両軍とも連勝の疲労をものともせず、善戦敢闘したが、古川高は極めて好調のスタートをし、後半宮工高も追撃したが、古川高は8回裏ダメ押しの4点をあげて押しきり、ここに古川高は30余年の野球部史上初めての県下大会で優勝の偉業をなし遂げた。栄えの優勝旗は、県高校野球連盟会長から古川高鈴木進主将の手にさん然と輝いた。」



昨今と異なり当時は県予選のあと、東北大会と云う二次予選が行われ、晴れの甲子園出場校がきめられたが、その年は福島大会で福島県4、山形県2、宮城県2計8校で競われた。古川高は緒戦で福島県大会優勝校の安積高と対戦し、武運つたなく2対3で惜敗した。結局、福島商高が晴れの代表となり甲子園では怪童中西太選手(現巨人軍打撃コーチ)を擁する高松一高と対戦して惜しくも破れている。
これら真夏の熱戦をふり返ると、忘れ得ぬ想い出はやはり県大会の準決勝戦で優勝候補随一とうたわれた強豪気仙沼高を2対1で撃破したことである。

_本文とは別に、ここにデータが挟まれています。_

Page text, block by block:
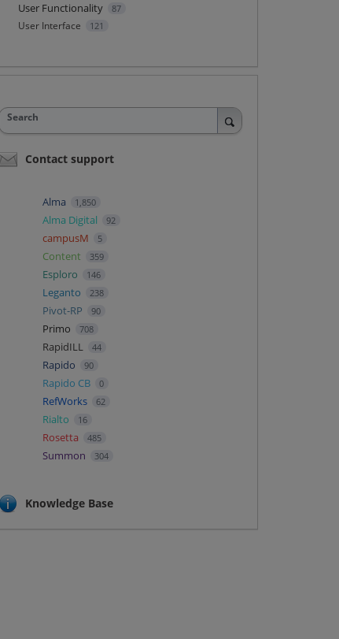
User Functionality 87
User Interface 121
Search
Contact support
Alma 1,850
Alma Digital 92
campusM 5
Content 359
Esploro 146
Leganto 238
Pivot-RP 90
Primo 708
RapidILL 44
Rapido 90
Rapido CB 0
RefWorks 62
Rialto 16
Rosetta 485
Summon 304
Knowledge Base
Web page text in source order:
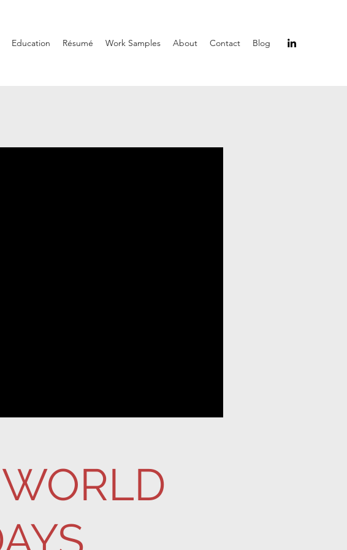
Education Résumé Work Samples About Contact Blog
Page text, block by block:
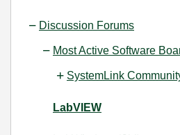
Discussion Forums
Most Active Software
SystemLink
LabVIEW
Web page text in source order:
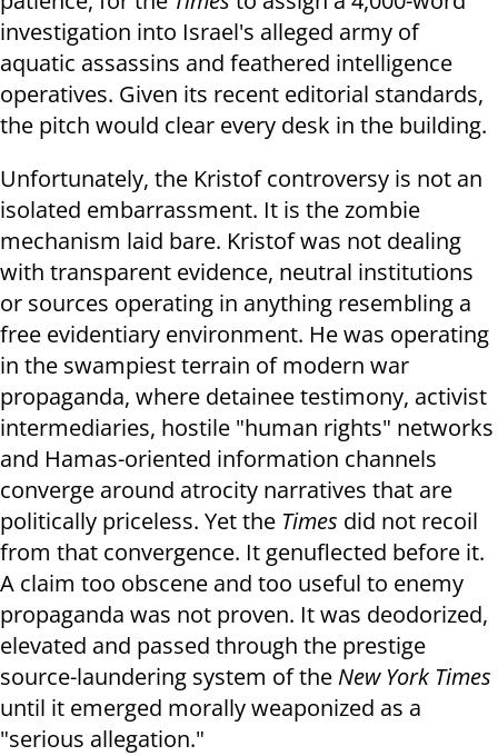
investigation into Israel's alleged army of
aquatic assassins and feathered intelligence
operatives. Given its recent editorial standards,
the pitch would clear every desk in the building.
Unfortunately, the Kristof controversy is not an
isolated embarrassment. It is the zombie
mechanism laid bare. Kristof was not dealing
with transparent evidence, neutral institutions
or sources operating in anything resembling a
free evidentiary environment. He was operating
in the swampiest terrain of modern war
propaganda, where detainee testimony, activist
intermediaries, hostile "human rights" networks
and Hamas-oriented information channels
converge around atrocity narratives that are
politically priceless. Yet the Times did not recoil
from that convergence. It genuflected before it.
A claim too obscene and too useful to enemy
propaganda was not proven. It was deodorized,
elevated and passed through the prestige
source-laundering system of the New York Times
until it emerged morally weaponized as a
"serious allegation."
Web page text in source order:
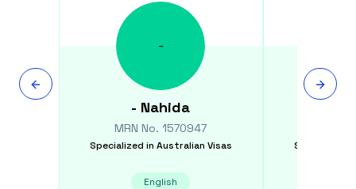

それは決勝進出とともに東北大会出場を決めた文字通り貴重な勝利であった。
「野球は投手力」と云われるように、我が主戦投手佐藤昇選手の下手投げは、まさに快刀乱麻の大健闘を見せてくれた。
今野監督、野球部長大山恒二先生、上級生の及川忠夫氏、永沼昭氏という良き指導者、良き先輩から野球を通じて学んだ情熱と努力と工夫の大切さ、それにチームワークの大切さを、社会人となってからも死守し続けてきたつもりである。
最後に、あの勝利の感激をともに分かちあったチームメイトのうち、駿足の二郷豊、強肩の佐藤義友両選手は既にこの世を去っており、若き時代の想い出を語りえないのはまことに淋しいかぎりである。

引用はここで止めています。